Available records
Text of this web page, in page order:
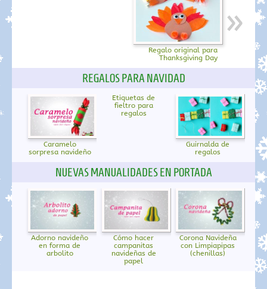
Regalo original para
Thanksgiving Day
REGALOS PARA NAVIDAD
Caramelo
sorpresa navideño
Etiquetas de
fieltro para
regalos
Guirnalda de
regalos
NUEVAS MANUALIDADES EN PORTADA
Adorno navideño
en forma de
arbolito
Cómo hacer
campanitas
navideñas de
papel
Corona Navideña
con Limpiapipas
(chenillas)
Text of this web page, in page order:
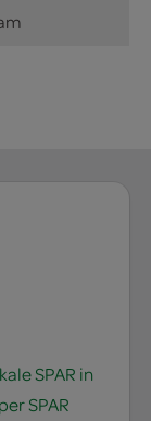
SPAR in
SPAR
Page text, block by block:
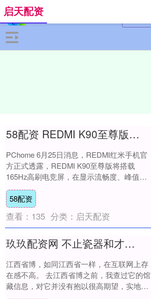
启天配资
58配资 REDMI K90至尊版配165Hz电竞屏 锁定3K高性能档
PChome 6月25日消息，REDMI红米手机官
方正式透露，REDMI K90至尊版将搭载
165Hz高刷电竞屏，在显示流畅度、峰值亮
度与功耗控制上均有升级，同....
58配资
查看： 135 分类： 启天配资
玖玖配资网 不止瓷器和才子，也有南方顶级青铜文明——打卡全国省级博物馆26：江西省博物馆
江西省博，如同江西省一样，在互联网上存
在感不高。 去江西省博之前，我查过它的馆
藏信息，对它并没有抱以很高期望，实地逛
完之后，体验远高于预期，在全国各大省博

How to complete this task
Write out nothing but the lines from the one with "Regalo original para" through the last line of the entries, exactly as they stand; pictures are not part of the copy.

Response to the exercise
Regalo original para
Thanksgiving Day
REGALOS PARA NAVIDAD
Caramelo
sorpresa navideño
Etiquetas de
fieltro para
regalos
Guirnalda de
regalos
NUEVAS MANUALIDADES EN PORTADA
Adorno navideño
en forma de
arbolito
Cómo hacer
campanitas
navideñas de
papel
Corona Navideña
con Limpiapipas
(chenillas)
Text of this web page, in page order:
SPAR in
SPAR
Page text, block by block:
启天配资
58配资 REDMI K90至尊版配165Hz电竞屏 锁定3K高性能档
PChome 6月25日消息，REDMI红米手机官
方正式透露，REDMI K90至尊版将搭载
165Hz高刷电竞屏，在显示流畅度、峰值亮
度与功耗控制上均有升级，同....
58配资
查看： 135 分类： 启天配资
玖玖配资网 不止瓷器和才子，也有南方顶级青铜文明——打卡全国省级博物馆26：江西省博物馆
江西省博，如同江西省一样，在互联网上存
在感不高。 去江西省博之前，我查过它的馆
藏信息，对它并没有抱以很高期望，实地逛
完之后，体验远高于预期，在全国各大省博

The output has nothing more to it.